Mimosa Poached Pear with Summer Berries Directions

  1. Peel pear and cut in half vertically while keeping the stem on one of the halves. Core each half carefully with a teaspoon; set aside pear. Add berries, sugar and juice in a large skillet. Bring to a boil over medium heat while stirring once or twice.
  2. Once boiling, remove berries with slotted spoon into a bowl; set aside. Add pear halves, cover, reduce to low and simmer 20 minutes, or until pear is tender, but not falling apart. Turn pear over halfway through cooking.

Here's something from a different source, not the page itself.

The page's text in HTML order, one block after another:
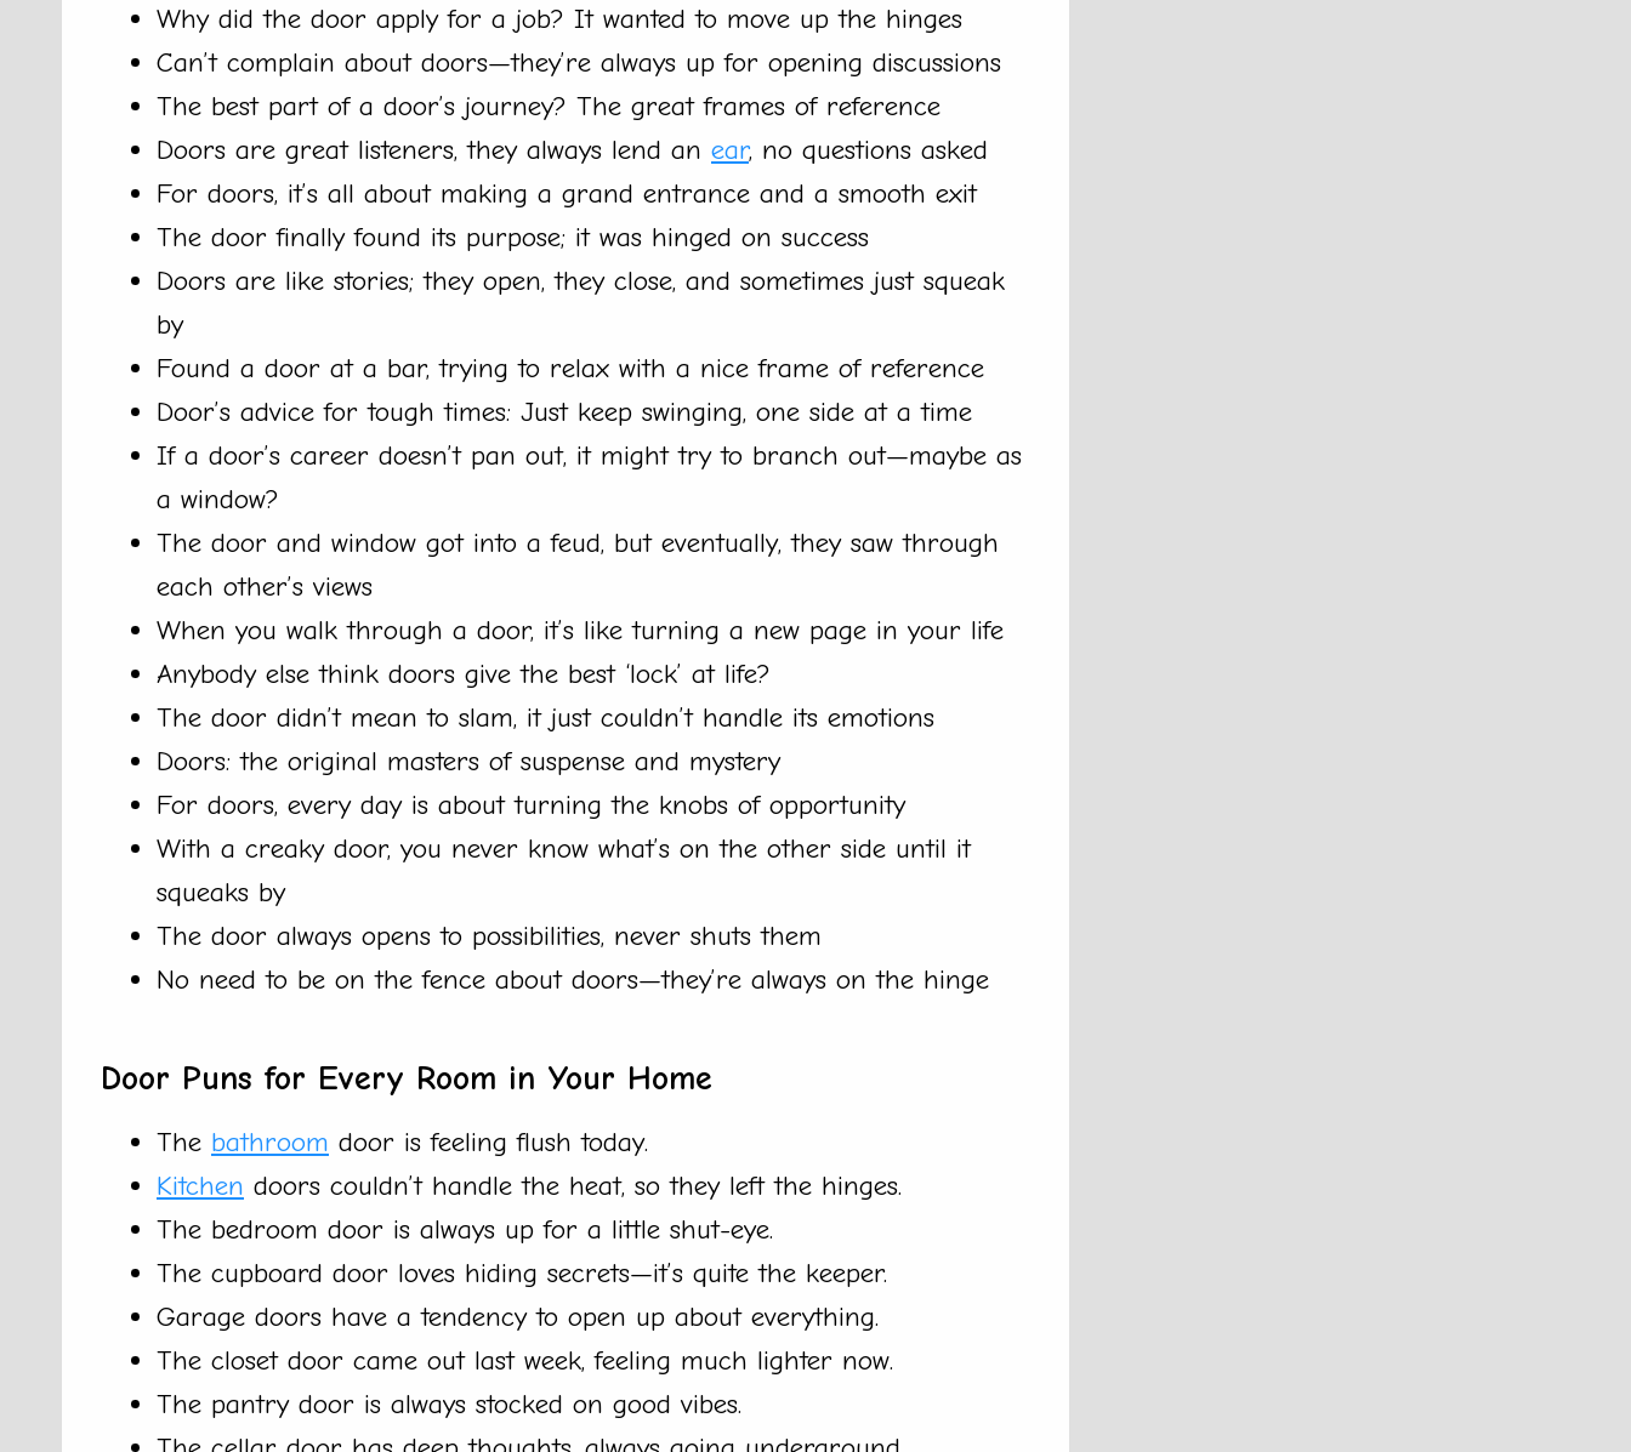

  3. Remove pear to a plate; set aside. Increase heat to medium, uncover and boil juice until reduced to about 1/2 cup, stirring frequently. It will thicken substantially. Stir in champagne and transfer to a shallow bowl. Slice pears from a half-inch down from stem end to the bottom. Place pears back into reduction, along with berries.
  4. Cover and refrigerate at least 3 hours, spooning sauce over pear halfway through cooling time, or simply, and carefully, flip over.
  5. To serve, place a mound of your favorite ice cream in each of 2 bowls along with a pear halves and equal amounts of berries with thickened juice.
  6. * I used the frozen mixed berries, which consisted of raspberries, blueberries, strawberries and black berries.